Daniel Walker Howe’s What Hath God Wrought: The Transformation of America, 1815–1848 covering American history from roughly 1812–1848 is just a tremendous book. I recommend it unreservedly to any nonfiction readers out there. This is a period in the United States that most of us (certainly myself included) don’t know much about because “nothing happened.” except, as Howe makes clear, tons of stuff happened. For one thing, the country expanded massively in size to include Florida, Texas, and the Pacific Coast. Mass democracy came into being paired with mass communication and mass literacy. The country was tied together by these factors into a meaningful national unit even while controversy over war with Mexico and what to do with its spoils began to split it apart.

As a side observation, I’ll note it’s interesting that there’s a surprising amount of partisanship among contemporary historians in their treatments of this period even though obviously the Second Party System was very different from ours. Sean Wilentz’s The Rise of American Democracy: Jefferson to Lincoln is very much a pro-Democrat book while Howe is much more of a Whig. My own inclinations, I suppose, are closer go Howe’s in this regard. But it’s a bit of an odd way to look a things.

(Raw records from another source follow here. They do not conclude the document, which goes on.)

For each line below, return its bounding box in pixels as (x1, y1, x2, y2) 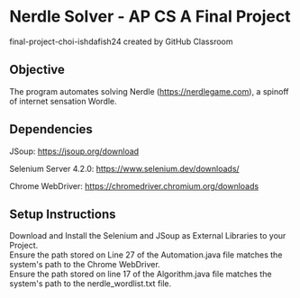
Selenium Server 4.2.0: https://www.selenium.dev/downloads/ (9, 163, 241, 174)
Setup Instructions (9, 206, 116, 221)
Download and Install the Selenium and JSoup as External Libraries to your (9, 230, 286, 241)
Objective (9, 62, 66, 77)
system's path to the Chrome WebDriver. (9, 259, 160, 270)
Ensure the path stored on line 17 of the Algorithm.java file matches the (9, 268, 272, 280)
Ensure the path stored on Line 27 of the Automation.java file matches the (9, 249, 283, 260)
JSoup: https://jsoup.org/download (9, 146, 140, 157)
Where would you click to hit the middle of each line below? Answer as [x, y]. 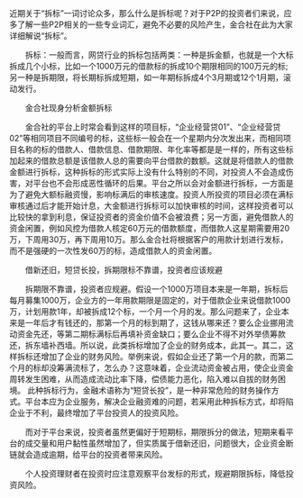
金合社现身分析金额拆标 [69, 108]
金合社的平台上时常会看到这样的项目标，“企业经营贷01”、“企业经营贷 [153, 127]
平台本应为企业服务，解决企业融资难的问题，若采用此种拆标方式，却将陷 [159, 402]
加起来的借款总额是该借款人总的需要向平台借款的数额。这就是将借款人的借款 [151, 161]
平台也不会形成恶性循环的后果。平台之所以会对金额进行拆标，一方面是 [163, 183]
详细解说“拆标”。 [41, 36]
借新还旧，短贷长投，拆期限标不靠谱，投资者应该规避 [124, 270]
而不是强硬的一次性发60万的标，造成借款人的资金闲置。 [113, 251]
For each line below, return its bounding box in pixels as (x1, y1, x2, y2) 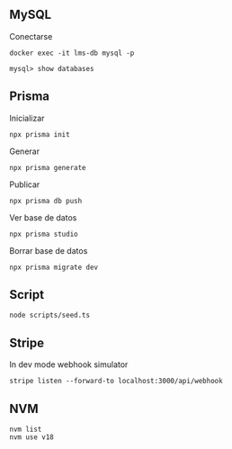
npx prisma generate (9, 163, 87, 172)
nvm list (9, 425, 42, 435)
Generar (9, 146, 40, 157)
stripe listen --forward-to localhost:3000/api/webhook (9, 377, 223, 386)
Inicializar (9, 112, 45, 123)
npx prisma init (9, 130, 70, 139)
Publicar (9, 179, 40, 190)
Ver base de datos (9, 211, 77, 223)
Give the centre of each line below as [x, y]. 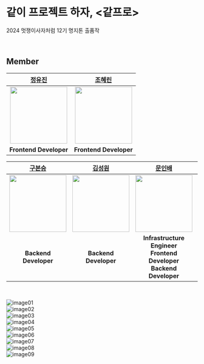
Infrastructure [164, 238]
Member [23, 62]
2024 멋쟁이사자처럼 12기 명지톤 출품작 [53, 30]
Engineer [164, 245]
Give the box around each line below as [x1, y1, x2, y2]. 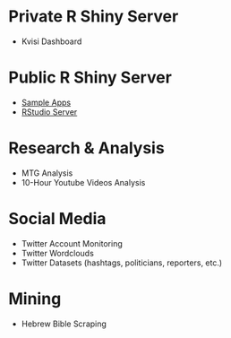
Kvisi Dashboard [21, 36, 82, 47]
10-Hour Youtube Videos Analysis [21, 177, 146, 187]
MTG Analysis [21, 168, 73, 178]
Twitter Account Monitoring [21, 238, 123, 248]
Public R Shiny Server [8, 67, 172, 88]
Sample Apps [21, 97, 72, 108]
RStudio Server [21, 106, 78, 117]
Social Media [8, 209, 107, 229]
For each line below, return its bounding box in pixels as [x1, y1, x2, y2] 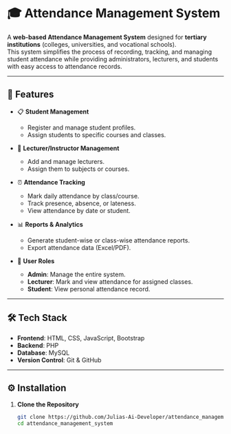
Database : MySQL [16, 349, 70, 357]
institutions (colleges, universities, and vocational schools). [7, 40, 177, 48]
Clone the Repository [16, 400, 79, 409]
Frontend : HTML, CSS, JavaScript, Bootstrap [16, 333, 145, 342]
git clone [16, 414, 46, 421]
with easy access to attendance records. [7, 62, 122, 70]
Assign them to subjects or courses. [27, 165, 130, 173]
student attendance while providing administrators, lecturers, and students [7, 54, 219, 63]
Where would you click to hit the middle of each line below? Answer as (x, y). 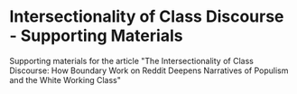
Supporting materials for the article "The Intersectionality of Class (132, 61)
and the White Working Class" (65, 80)
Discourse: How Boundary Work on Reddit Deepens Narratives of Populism (149, 70)
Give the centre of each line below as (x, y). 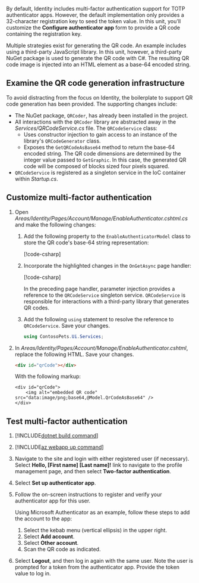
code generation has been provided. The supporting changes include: (92, 104)
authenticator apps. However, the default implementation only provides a (95, 15)
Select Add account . (49, 537)
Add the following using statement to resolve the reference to (99, 319)
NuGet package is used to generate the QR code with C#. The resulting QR (98, 58)
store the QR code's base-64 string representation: (86, 242)
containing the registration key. (44, 34)
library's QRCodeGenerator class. (62, 141)
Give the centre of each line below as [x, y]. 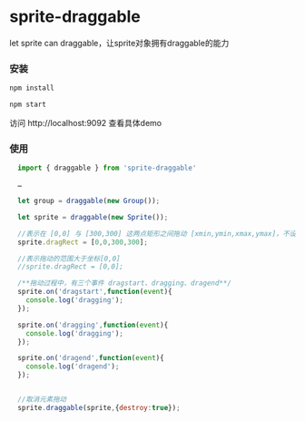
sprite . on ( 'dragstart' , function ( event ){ [95, 292]
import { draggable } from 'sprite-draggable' [107, 168]
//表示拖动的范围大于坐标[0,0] [69, 259]
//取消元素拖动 [42, 400]
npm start [28, 105]
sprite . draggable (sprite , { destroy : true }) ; [99, 407]
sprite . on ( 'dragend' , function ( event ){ [91, 358]
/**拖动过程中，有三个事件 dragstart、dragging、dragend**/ [124, 283]
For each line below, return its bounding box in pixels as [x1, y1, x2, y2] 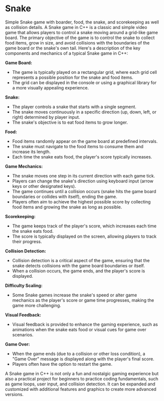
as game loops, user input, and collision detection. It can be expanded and [5, 381, 156, 387]
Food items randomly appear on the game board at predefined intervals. [12, 138, 158, 144]
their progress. [12, 238, 43, 245]
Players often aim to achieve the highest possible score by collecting [12, 199, 151, 204]
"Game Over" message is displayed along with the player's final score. [12, 356, 155, 362]
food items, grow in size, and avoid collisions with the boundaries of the [5, 40, 150, 45]
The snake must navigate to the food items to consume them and [12, 143, 143, 149]
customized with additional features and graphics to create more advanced [5, 386, 157, 392]
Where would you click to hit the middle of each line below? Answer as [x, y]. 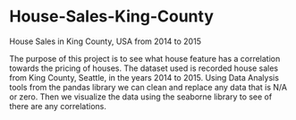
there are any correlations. [58, 106]
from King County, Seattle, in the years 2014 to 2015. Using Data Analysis [144, 77]
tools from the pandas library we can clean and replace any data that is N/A [148, 87]
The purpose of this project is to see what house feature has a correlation [145, 58]
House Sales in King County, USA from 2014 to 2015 [105, 41]
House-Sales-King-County [112, 17]
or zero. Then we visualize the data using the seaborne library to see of [141, 97]
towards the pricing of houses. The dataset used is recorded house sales [144, 68]
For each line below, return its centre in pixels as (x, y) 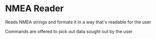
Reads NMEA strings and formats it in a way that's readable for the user (78, 22)
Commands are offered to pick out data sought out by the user (69, 31)
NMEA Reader (34, 9)
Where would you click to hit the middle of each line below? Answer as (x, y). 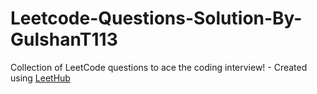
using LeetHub (40, 78)
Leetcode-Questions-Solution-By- (156, 18)
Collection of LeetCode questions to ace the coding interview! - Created (159, 67)
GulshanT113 (64, 39)
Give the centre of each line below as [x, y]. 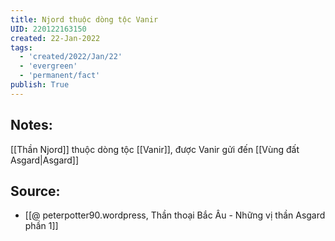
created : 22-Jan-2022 [55, 38]
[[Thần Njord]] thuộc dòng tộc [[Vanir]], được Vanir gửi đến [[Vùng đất [155, 149]
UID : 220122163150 [48, 29]
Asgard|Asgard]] [45, 160]
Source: [35, 191]
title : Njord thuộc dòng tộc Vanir [84, 19]
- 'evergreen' [48, 66]
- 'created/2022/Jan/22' [71, 57]
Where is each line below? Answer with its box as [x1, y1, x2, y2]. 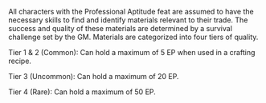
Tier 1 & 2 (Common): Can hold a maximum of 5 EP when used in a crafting [8, 48, 256, 57]
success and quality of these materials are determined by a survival [8, 24, 233, 33]
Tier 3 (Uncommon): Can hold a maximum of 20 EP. [8, 72, 179, 81]
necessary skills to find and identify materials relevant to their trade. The [8, 15, 248, 25]
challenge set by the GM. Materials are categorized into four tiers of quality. [8, 32, 259, 42]
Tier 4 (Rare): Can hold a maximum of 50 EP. [8, 87, 157, 97]
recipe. [8, 56, 32, 65]
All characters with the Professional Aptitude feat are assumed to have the [8, 7, 255, 16]
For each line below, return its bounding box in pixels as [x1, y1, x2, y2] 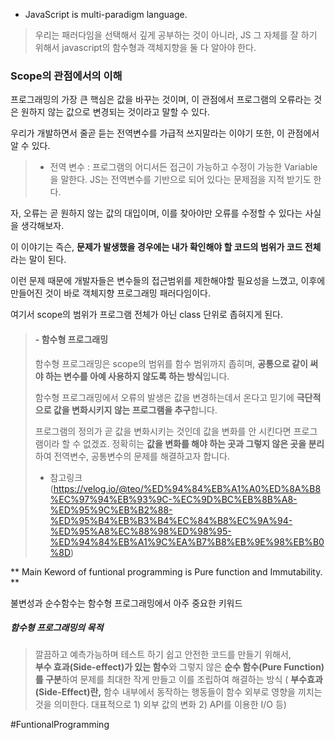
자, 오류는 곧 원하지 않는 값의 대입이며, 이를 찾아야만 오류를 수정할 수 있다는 [10, 207, 303, 219]
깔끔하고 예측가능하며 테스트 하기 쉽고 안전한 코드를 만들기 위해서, [34, 649, 292, 661]
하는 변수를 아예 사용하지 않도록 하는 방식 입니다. [44, 370, 230, 382]
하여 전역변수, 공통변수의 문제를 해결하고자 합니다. [34, 450, 230, 462]
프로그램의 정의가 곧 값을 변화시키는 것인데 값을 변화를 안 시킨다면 [34, 425, 292, 437]
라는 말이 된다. [10, 254, 67, 266]
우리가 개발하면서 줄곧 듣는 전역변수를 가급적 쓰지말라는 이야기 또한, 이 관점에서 [10, 127, 320, 139]
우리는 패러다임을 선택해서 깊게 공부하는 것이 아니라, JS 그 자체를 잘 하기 [34, 29, 318, 41]

But the incredible strength of Howe’s book is his ability to weave the myriad non-political elements of the history into the narrative. You get the establishment of doomed utopian religious communities, but also the non-doomed establishment of Mormonism. Technologic change via the rise of the railroad and the telegraph. Economic transformation driven by canal-building and more modern finance. Military strategy in Mexico. Social change as the understanding of race relations, slavery, and the status of Christianity in America is redefined. It’s something close to a genuinely comprehensive history of the period. Check it out.